Better still we can write other functions that might fail in this form, such as
JSON validation, so that we can chain them together using flatMap
. If the
json parsing has failed, flatMap does nothing (it only works on right values),
replacing the need for successive null checks, nested try/catch blocks, or
complicated state checking during exception handling to return the correct
value.
As a result of all this, you can easily imagine a JSON API endpoint looking something like this:
public HttpResponse handle(HttpRequest request) {
return JsonParser.parse(request.getBody())
.flatMap(Validator::validate)
.map(ServiceObject::businessLogic)
.flatMap(JsonGenerator::generate)
.match(l -> HttpResponse.internalServerError(l.getMessage()),
r -> HttpResponse.ok(l));
}
All the potential failure cases are covered by returning an Either rather than
throwing an exception. The very last step is match
, which takes two
functions to unify a potential left or right value to the exact same type, which
in this case is HttpResponse
.
What does this get me?
Well, first off I think it’s beautiful. I know that’s a subjective call, but the data flowing neatly from top to bottom without huge nesting if cases and early return values is very aesthetically pleasing to me.
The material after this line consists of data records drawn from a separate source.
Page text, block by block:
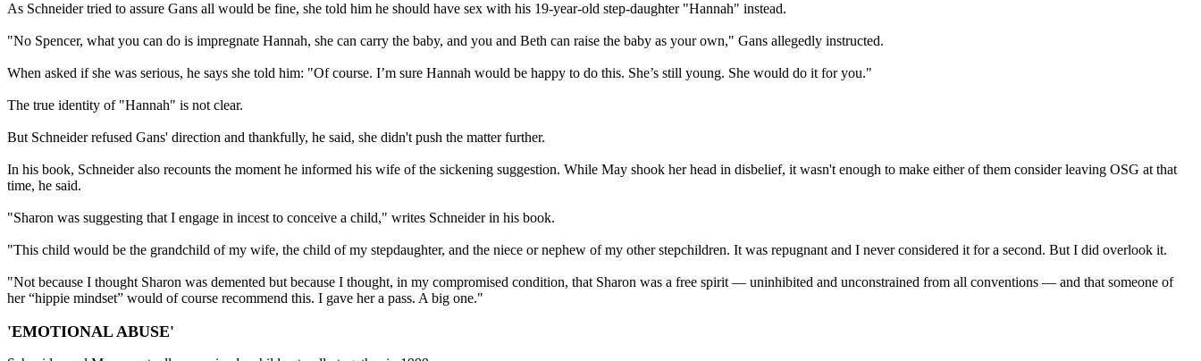
As Schneider tried to assure Gans all would be fine, she told him he should have sex with his 19-year-old step-daughter "Hannah" instead.
"No Spencer, what you can do is impregnate Hannah, she can carry the baby, and you and Beth can raise the baby as your own," Gans allegedly instructed.
When asked if she was serious, he says she told him: "Of course. I’m sure Hannah would be happy to do this. She’s still young. She would do it for you."
The true identity of "Hannah" is not clear.
But Schneider refused Gans' direction and thankfully, he said, she didn't push the matter further.
In his book, Schneider also recounts the moment he informed his wife of the sickening suggestion. While May shook her head in disbelief, it wasn't enough to make either of them consider leaving OSG at that
time, he said.
"Sharon was suggesting that I engage in incest to conceive a child," writes Schneider in his book.
"This child would be the grandchild of my wife, the child of my stepdaughter, and the niece or nephew of my other stepchildren. It was repugnant and I never considered it for a second. But I did overlook it.
"Not because I thought Sharon was demented but because I thought, in my compromised condition, that Sharon was a free spirit — uninhibited and unconstrained from all conventions — and that someone of
her “hippie mindset” would of course recommend this. I gave her a pass. A big one."
'EMOTIONAL ABUSE'
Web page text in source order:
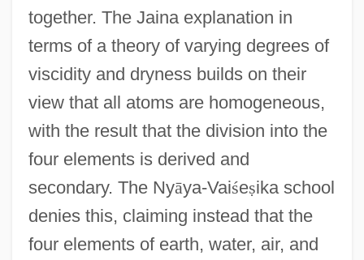
together. The Jaina explanation in
terms of a theory of varying degrees of
viscidity and dryness builds on their
view that all atoms are homogeneous,
with the result that the division into the
four elements is derived and
secondary. The Nyāya-Vaiśeṣika school
denies this, claiming instead that the
four elements of earth, water, air, and
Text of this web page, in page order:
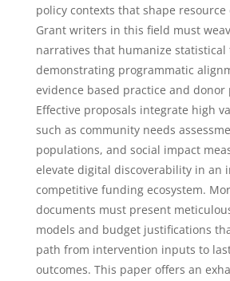
policy contexts that shape
Grant writers in this field must
narratives that humanize
demonstrating programmatic
evidence based practice and
Effective proposals integrate high
such as community needs
populations, and social impact
elevate digital discoverability in an
competitive funding ecosystem.
documents must present
models and budget justifications
path from intervention inputs to
outcomes. This paper offers an
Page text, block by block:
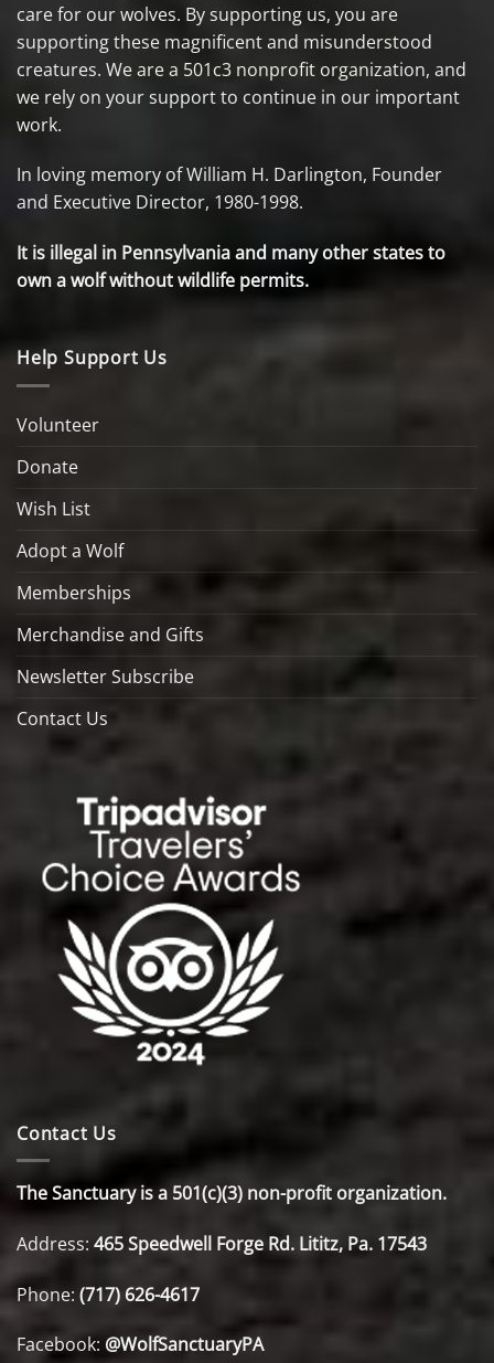
care for our wolves. By supporting us, you are
supporting these magnificent and misunderstood
creatures. We are a 501c3 nonprofit organization, and
we rely on your support to continue in our important
work.
In loving memory of William H. Darlington, Founder
and Executive Director, 1980-1998.
It is illegal in Pennsylvania and many other states to
own a wolf without wildlife permits.
Help Support Us
Volunteer
Donate
Wish List
Adopt a Wolf
Memberships
Merchandise and Gifts
Newsletter Subscribe
Contact Us
Contact Us
The Sanctuary is a 501(c)(3) non-profit organization.
Address: 465 Speedwell Forge Rd. Lititz, Pa. 17543
Phone: (717) 626-4617
Facebook: @WolfSanctuaryPA
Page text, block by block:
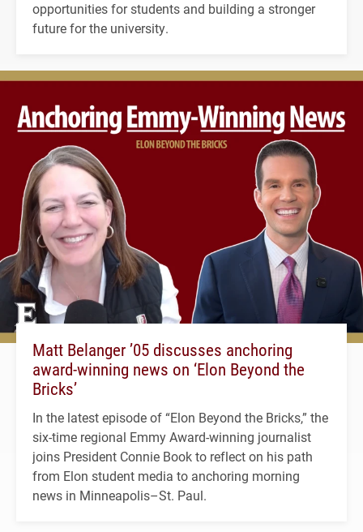
opportunities for students and building a stronger
future for the university.
Matt Belanger ’05 discusses anchoring
award-winning news on ‘Elon Beyond the
Bricks’
In the latest episode of “Elon Beyond the Bricks,” the
six-time regional Emmy Award-winning journalist
joins President Connie Book to reflect on his path
from Elon student media to anchoring morning
news in Minneapolis–St. Paul.
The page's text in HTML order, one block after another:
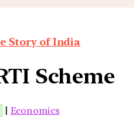
Story of India
Scheme
| Economics
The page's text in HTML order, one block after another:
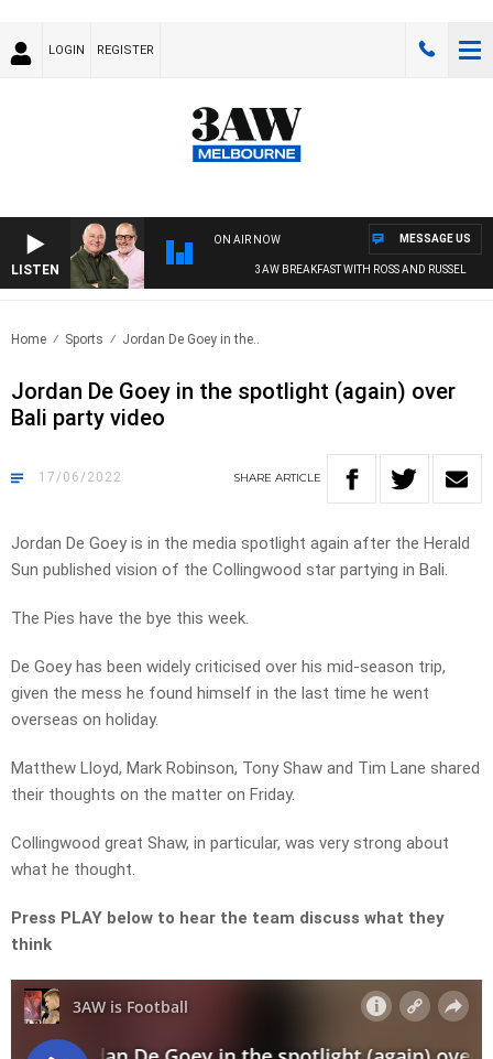
LOGIN REGISTER
LISTEN
ON AIR NOW
3AW BREAKFAST WITH ROSS AND RUSSEL
MESSAGE US
Home Sports Jordan De Goey in the..
Jordan De Goey in the spotlight (again) over
Bali party video
17/06/2022 SHARE ARTICLE
Jordan De Goey is in the media spotlight again after the Herald
Sun published vision of the Collingwood star partying in Bali.
The Pies have the bye this week.
De Goey has been widely criticised over his mid-season trip,
given the mess he found himself in the last time he went
overseas on holiday.
Matthew Lloyd, Mark Robinson, Tony Shaw and Tim Lane shared
their thoughts on the matter on Friday.
Collingwood great Shaw, in particular, was very strong about
what he thought.
Press PLAY below to hear the team discuss what they
think
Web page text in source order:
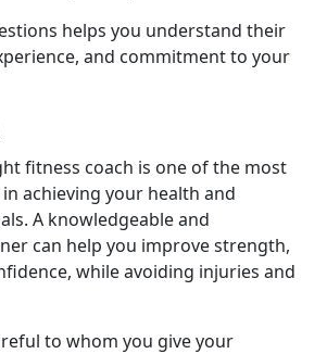
helps you understand their
and commitment to your
fitness coach is one of the most
achieving your health and
A knowledgeable and
can help you improve strength,
while avoiding injuries and
to whom you give your
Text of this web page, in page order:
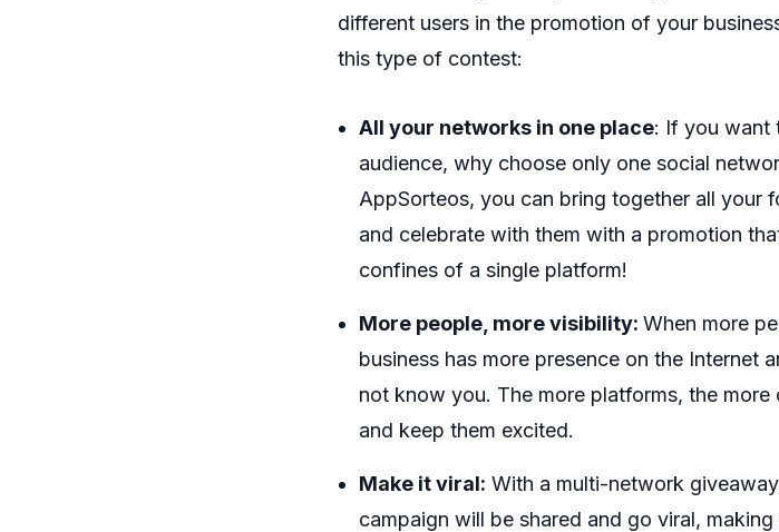
different users in the promotion of your
this type of contest:
All your networks in one place: If you want
audience, why choose only one social
AppSorteos, you can bring together all your
and celebrate with them with a promotion
confines of a single platform!
More people, more visibility: When more
business has more presence on the Internet
not know you. The more platforms, the
and keep them excited.
Make it viral: With a multi-network
campaign will be shared and go viral,
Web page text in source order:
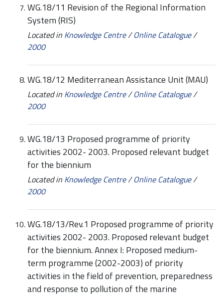
WG.18/11 Revision of the Regional Information
System (RIS)
Located in Knowledge Centre/Online Catalogue/
2000
WG.18/12 Mediterranean Assistance Unit (MAU)
Located in Knowledge Centre/Online Catalogue/
2000
WG.18/13 Proposed programme of priority
activities 2002- 2003. Proposed relevant budget
for the biennium
Located in Knowledge Centre/Online Catalogue/
2000
WG.18/13/Rev.1 Proposed programme of priority
activities 2002- 2003. Proposed relevant budget
for the biennium. Annex I: Proposed medium-
term programme (2002-2003) of priority
activities in the field of prevention, preparedness
and response to pollution of the marine
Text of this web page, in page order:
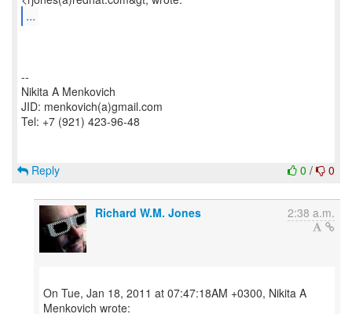
...
--
Nikita A Menkovich
JID: menkovich(a)gmail.com
Tel: +7 (921) 423-96-48
0 / 0
Reply
Richard W.M. Jones 2:38 a.m.
On Tue, Jan 18, 2011 at 07:47:18AM +0300, Nikita A
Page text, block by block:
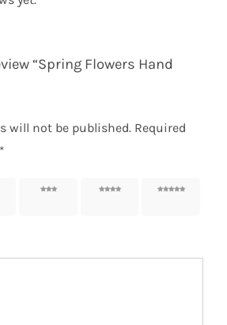
“Spring Flowers Hand
will not be published. Required
*
3 of 5
4 of 5
5 of 5
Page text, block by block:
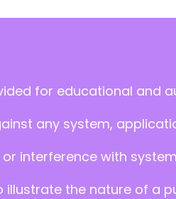
for educational and
any system,
interference with
illustrate the nature of a
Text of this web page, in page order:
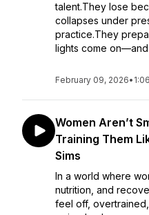
talent.They lose
collapses under
practice.They
lights come on—and
February 09, 2026•
Women Aren’t
Training Them
Sims
In a world where
nutrition, and
feel off,
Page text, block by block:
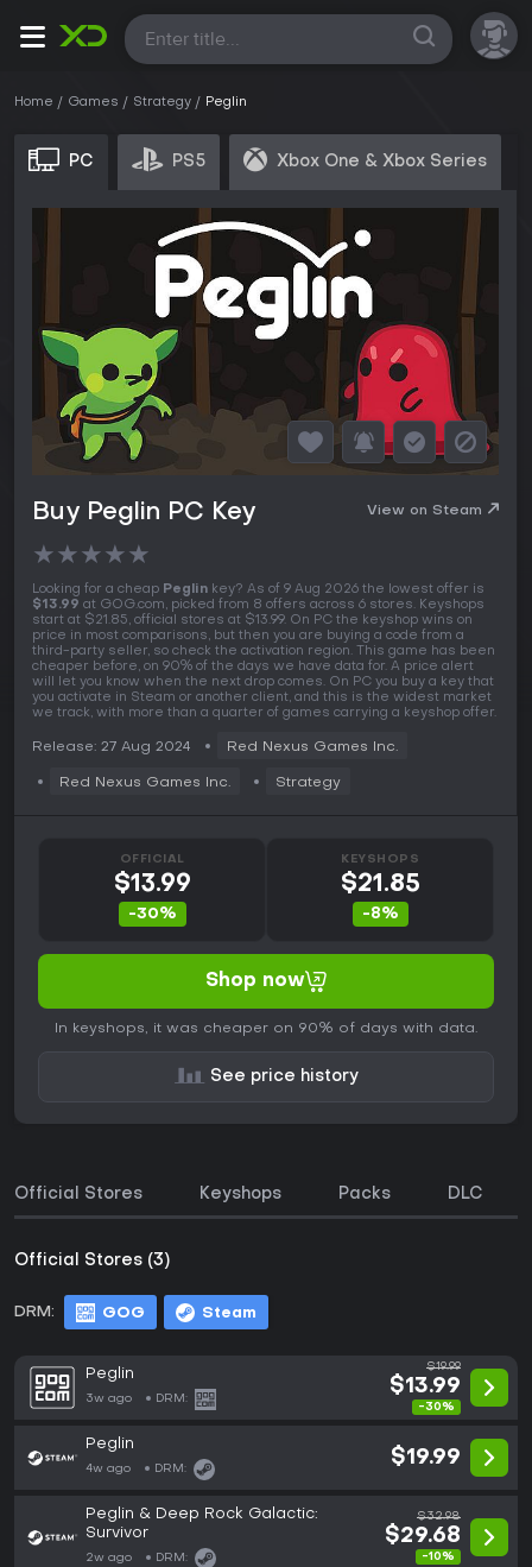
All
Home Games Strategy Peglin
PC PS5 Xbox One & Xbox Series
Buy Peglin PC Key View on Steam
★★★★★
Looking for a cheap Peglin key? As of 9 Aug 2026 the lowest offer is
$13.99 at GOG.com, picked from 8 offers across 6 stores. Keyshops
start at $21.85, official stores at $13.99. On PC the keyshop wins on
price in most comparisons, but then you are buying a code from a
third-party seller, so check the activation region. This game has been
cheaper before, on 90% of the days we have data for. A price alert
will let you know when the next drop comes. On PC you buy a key that
you activate in Steam or another client, and this is the widest market
we track, with more than a quarter of games carrying a keyshop offer.
Release: 27 Aug 2024 Red Nexus Games Inc.
Red Nexus Games Inc. Strategy
OFFICIAL
$13.99
-30%
KEYSHOPS
$21.85
-8%
Shop now
In keyshops, it was cheaper on 90% of days with data.
See price history
Official Stores Keyshops Packs DLC
Official Stores (3)
DRM: GOG Steam
Peglin
3w ago DRM:
$19.99
$13.99
-30%
Peglin
4w ago DRM:
$19.99
Peglin & Deep Rock Galactic:
Survivor
2w ago DRM:
$32.98
$29.68
-10%
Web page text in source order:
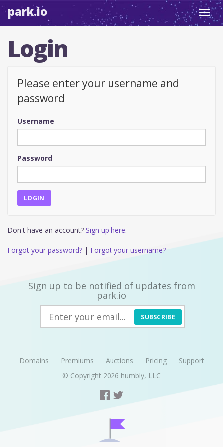
park.io
Login
Please enter your username and
password
Username
Password
Don't have an account? Sign up here.
Forgot your password? | Forgot your username?
Sign up to be notified of updates from
park.io
SUBSCRIBE
Domains Premiums Auctions Pricing
Support
© Copyright 2026 humbly, LLC
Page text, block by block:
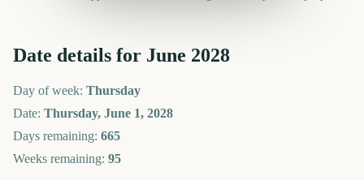
Date details for June 2028
Day of week: Thursday
Date: Thursday, June 1, 2028
Days remaining: 665
Weeks remaining: 95
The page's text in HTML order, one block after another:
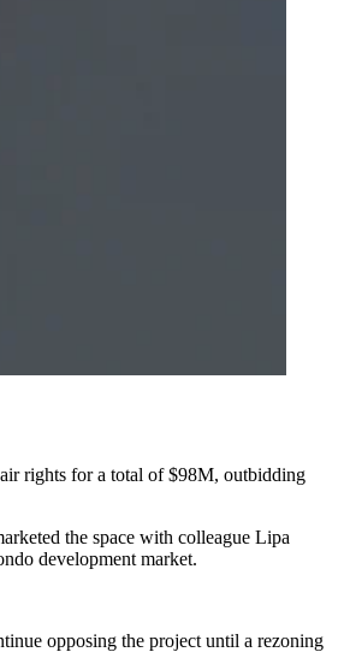
rights for a total of $98M, outbidding
the space with colleague Lipa
development market.
opposing the project until a rezoning
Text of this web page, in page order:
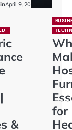
April 9, 2026
&
for
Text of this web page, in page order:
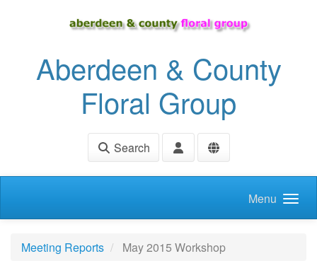
Aberdeen & County
Floral Group
Search
Menu
Meeting Reports May 2015 Workshop
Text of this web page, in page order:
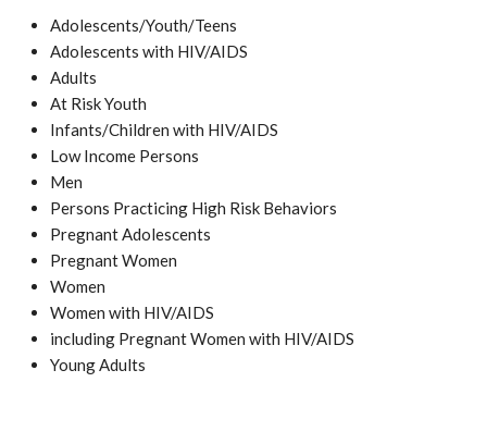
Adolescents/Youth/Teens
Adolescents with HIV/AIDS
Adults
At Risk Youth
Infants/Children with HIV/AIDS
Low Income Persons
Men
Persons Practicing High Risk Behaviors
Pregnant Adolescents
Pregnant Women
Women
Women with HIV/AIDS
including Pregnant Women with HIV/AIDS
Young Adults

More functionally it’s easier to refactor with the help of the compiler. If I
want to add different return status codes to match different scenarios, the
compiler helps me out a lot more than if I’m adding an extra return case. If I
convert the left side to a HttpResponse early, the compiler will helpfully
remind me that the later flatMap calls cannot change Either<HttpResponse, JsonNode>
to Either<Exception, BusinessObject>
. Such changes are easily
fixed once the compiler has pointed it out, but extremely hard to find on your
own.
But most fundamentally is that we’ve encoded our code’s states in the type system, not variable states. The potential for JSON parsing to fail is encoded in its type, not in the potential for a variable to null, or false, or for an exception to have been thrown. You’re leaning on the compiler to tell you if you’ve handled the failure cases properly, as the code won’t compile otherwise. Now instead of testing for runtime exceptions you only test to make sure that your business logic is correct.
If you’ve ever been interested in what the Haskell or Scala developers have been talking about with functional type safety, I’d highly recommend taking a look at Lambda to get a taste of it in Java.